## INSTRUCTIONS FOR THE TASK
Locate the line that contains "Показати весь графік" in the entries below. Retype it and all following lines through the final one, character for character.

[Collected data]
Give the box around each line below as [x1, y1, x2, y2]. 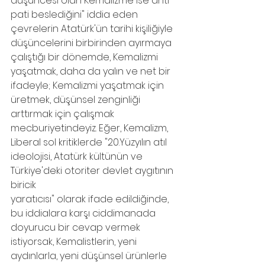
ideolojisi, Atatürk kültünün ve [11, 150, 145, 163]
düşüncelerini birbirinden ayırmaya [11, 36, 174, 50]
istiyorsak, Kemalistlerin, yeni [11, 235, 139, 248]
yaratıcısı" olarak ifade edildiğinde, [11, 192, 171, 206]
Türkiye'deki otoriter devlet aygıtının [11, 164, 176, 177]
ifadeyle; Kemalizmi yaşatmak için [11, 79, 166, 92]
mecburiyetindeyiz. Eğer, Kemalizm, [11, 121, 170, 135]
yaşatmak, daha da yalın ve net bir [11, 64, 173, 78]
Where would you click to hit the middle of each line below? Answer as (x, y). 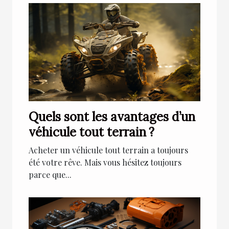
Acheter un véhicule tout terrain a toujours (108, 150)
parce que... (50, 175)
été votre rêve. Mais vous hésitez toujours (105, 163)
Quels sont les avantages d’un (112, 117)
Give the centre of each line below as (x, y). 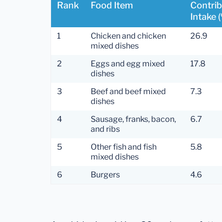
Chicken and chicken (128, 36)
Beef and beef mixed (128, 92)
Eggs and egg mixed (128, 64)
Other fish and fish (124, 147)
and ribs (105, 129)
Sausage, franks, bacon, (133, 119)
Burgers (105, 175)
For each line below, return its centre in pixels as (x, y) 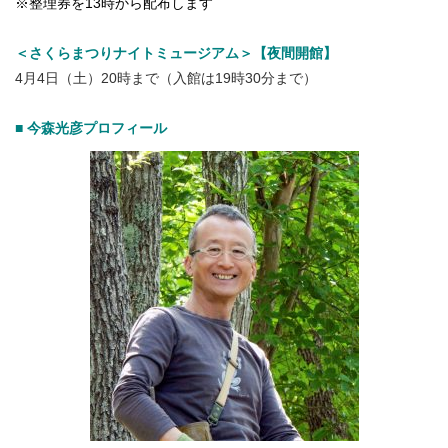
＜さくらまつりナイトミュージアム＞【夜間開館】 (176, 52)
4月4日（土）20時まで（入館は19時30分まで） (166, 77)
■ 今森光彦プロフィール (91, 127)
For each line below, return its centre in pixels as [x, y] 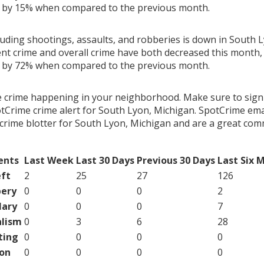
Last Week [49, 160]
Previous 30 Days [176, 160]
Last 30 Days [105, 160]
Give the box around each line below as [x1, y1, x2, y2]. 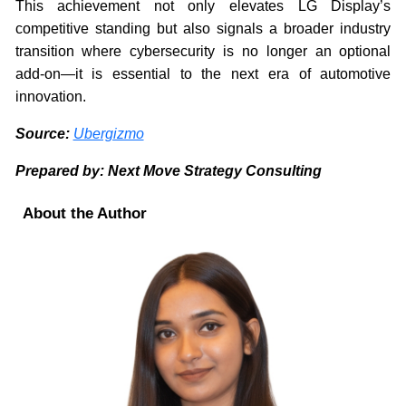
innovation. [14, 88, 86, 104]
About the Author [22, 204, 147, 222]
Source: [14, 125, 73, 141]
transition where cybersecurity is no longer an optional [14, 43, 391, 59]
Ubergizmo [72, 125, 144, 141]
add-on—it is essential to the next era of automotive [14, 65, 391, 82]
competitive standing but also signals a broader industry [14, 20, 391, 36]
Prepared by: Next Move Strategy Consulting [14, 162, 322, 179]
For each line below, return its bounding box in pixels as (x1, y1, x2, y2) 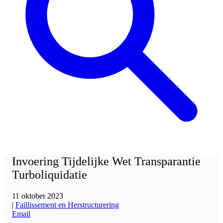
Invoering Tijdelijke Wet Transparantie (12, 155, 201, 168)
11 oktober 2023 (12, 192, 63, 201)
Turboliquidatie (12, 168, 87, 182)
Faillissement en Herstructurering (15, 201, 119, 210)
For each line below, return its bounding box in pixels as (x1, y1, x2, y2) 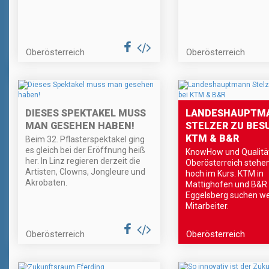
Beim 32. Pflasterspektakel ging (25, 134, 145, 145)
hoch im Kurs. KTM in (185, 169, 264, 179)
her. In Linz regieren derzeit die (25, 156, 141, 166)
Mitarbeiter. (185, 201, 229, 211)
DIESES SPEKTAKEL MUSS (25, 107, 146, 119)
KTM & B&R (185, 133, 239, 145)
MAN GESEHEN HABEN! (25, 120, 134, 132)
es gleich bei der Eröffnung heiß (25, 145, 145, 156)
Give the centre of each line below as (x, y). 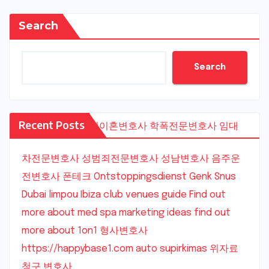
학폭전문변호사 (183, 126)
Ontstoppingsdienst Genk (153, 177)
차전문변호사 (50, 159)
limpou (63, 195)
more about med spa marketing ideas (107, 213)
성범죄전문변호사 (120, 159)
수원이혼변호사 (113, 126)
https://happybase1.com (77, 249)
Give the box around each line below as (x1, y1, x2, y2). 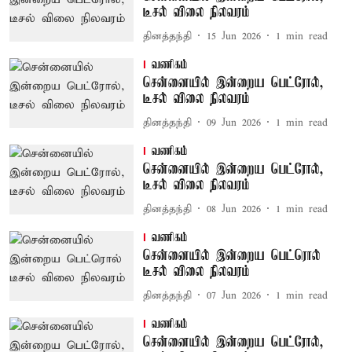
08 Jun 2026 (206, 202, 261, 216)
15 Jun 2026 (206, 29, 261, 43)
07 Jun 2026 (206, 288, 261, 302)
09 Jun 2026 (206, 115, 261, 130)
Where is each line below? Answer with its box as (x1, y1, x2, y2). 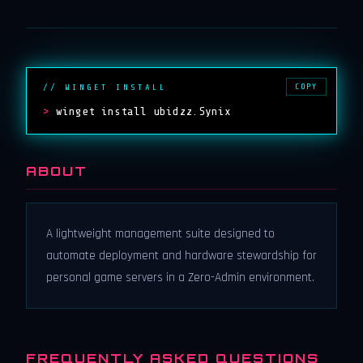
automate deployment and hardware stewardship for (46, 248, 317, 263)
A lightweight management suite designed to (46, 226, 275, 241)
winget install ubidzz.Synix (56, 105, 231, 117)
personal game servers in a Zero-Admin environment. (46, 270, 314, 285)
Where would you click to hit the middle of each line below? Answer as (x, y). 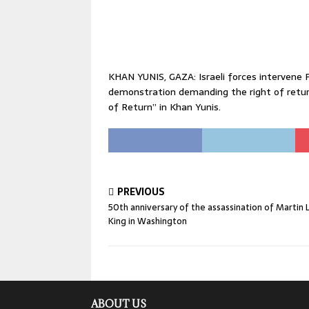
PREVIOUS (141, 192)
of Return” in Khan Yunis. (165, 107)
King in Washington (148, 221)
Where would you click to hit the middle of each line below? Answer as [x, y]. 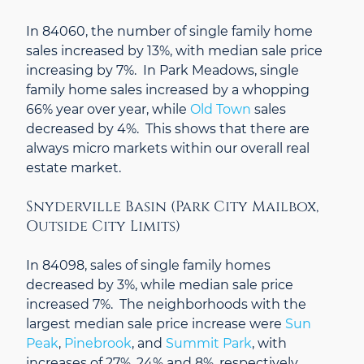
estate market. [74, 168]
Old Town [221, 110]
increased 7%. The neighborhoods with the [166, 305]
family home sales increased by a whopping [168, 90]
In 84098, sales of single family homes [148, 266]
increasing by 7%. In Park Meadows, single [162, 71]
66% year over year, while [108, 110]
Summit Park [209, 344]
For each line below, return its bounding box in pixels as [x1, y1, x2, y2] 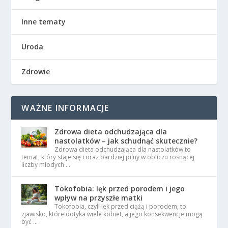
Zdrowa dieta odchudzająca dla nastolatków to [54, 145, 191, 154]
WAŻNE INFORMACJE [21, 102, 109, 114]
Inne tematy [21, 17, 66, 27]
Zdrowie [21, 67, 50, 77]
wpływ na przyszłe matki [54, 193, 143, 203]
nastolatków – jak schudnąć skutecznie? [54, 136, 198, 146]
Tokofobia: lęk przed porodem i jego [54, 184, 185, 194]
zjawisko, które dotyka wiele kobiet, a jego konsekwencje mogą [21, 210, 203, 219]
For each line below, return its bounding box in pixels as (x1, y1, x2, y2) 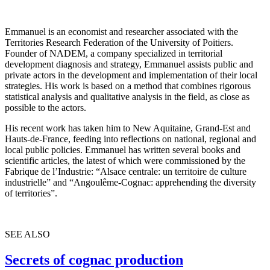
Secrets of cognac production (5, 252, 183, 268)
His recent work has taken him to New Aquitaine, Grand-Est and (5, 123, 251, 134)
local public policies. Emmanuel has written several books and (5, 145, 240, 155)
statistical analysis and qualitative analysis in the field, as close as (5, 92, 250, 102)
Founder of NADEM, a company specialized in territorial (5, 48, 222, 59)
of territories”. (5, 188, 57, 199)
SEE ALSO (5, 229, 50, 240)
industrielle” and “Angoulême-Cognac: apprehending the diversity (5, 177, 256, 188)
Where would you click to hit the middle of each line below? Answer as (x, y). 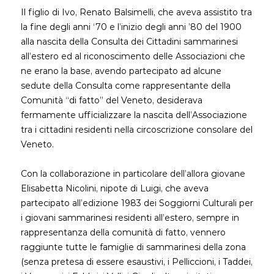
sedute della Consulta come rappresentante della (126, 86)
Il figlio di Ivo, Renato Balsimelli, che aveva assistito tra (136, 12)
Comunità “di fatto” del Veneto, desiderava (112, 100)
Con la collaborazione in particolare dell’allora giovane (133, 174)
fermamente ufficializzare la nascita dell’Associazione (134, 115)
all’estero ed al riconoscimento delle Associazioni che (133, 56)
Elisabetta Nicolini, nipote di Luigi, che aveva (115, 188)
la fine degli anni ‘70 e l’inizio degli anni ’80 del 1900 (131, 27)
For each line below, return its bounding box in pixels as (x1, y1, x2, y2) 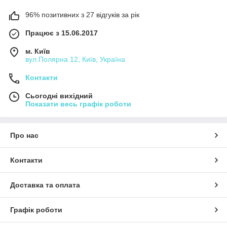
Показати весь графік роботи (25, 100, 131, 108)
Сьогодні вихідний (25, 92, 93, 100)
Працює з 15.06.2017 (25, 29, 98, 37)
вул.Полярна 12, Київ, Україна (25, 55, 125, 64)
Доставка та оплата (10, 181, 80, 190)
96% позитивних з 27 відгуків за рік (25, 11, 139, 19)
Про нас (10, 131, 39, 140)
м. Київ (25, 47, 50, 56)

## FINISHED TASK
Показати весь графік роботи (25, 100, 131, 108)
Сьогодні вихідний (25, 92, 93, 100)
Працює з 15.06.2017 (25, 29, 98, 37)
вул.Полярна 12, Київ, Україна (25, 55, 125, 64)
Доставка та оплата (10, 181, 80, 190)
96% позитивних з 27 відгуків за рік (25, 11, 139, 19)
Про нас (10, 131, 39, 140)
м. Київ (25, 47, 50, 56)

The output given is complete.